Some evolved souls experience ‘divinity’ by cultivating what has been
called a ‘two-fold existence’. Swami Mukteswar, the guru of Paramahansa
Yogananda, explains that “saints who realize their divinity even while in the flesh
know a similar two-fold existence. Conscientiously engaging in earthly work,
they yet remain immersed in an inward beatitude”. He described the interior of
our being as an ‘Eden within’. It is also the darkest and brightest of places; dark
as it harbors of our negative impulses, and bright as it not only offers a home to
our positive feelings and emotions but also to the Almighty. According to the
Upanishads, transcending the bounds of knowledge into the realm of realization
is the spiritual journey man is born to embark upon. ‘Bounds of knowledge’, in
effect, means overcoming or overpowering the hold of the brain/mind over our
consciousness.
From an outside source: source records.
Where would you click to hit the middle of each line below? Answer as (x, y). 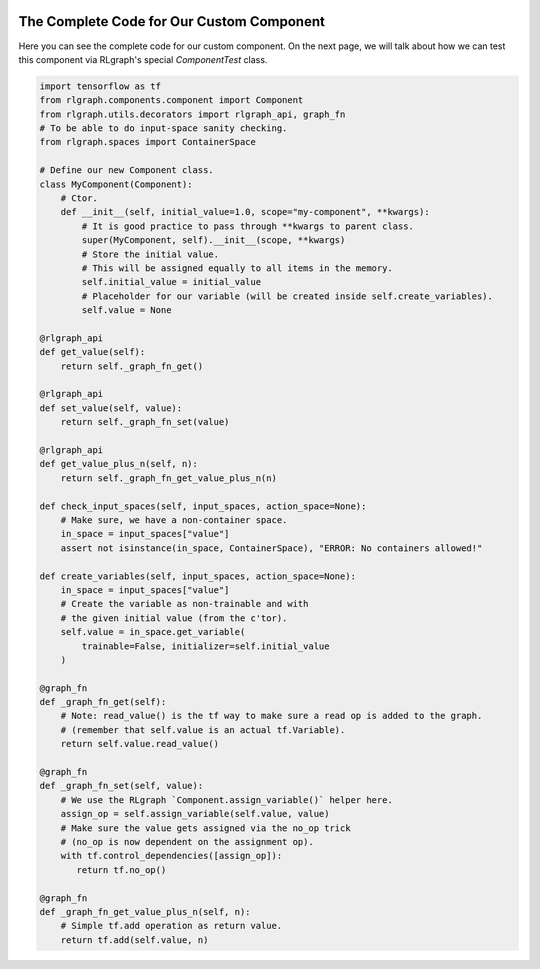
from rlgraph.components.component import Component (171, 100)
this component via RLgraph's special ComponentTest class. (143, 59)
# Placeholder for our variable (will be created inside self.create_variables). (287, 296)
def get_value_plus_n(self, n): (119, 464)
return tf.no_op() (121, 869)
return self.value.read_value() (140, 744)
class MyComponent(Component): (116, 184)
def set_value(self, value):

This is the trick or prank that nature has played on us. On the one
hand, it has given us the marvel of a brain, which has enabled and empowered
us to outflank, outsmart, and prevail over physically much stronger species. On
the other hand, it has ensured that our overwhelming dependence on this very
‘marvel’ keeps us confined to those very ‘bounds of knowledge’ that we should
cross to fully realize human potential. And, as William James noted, we live ‘halfawake’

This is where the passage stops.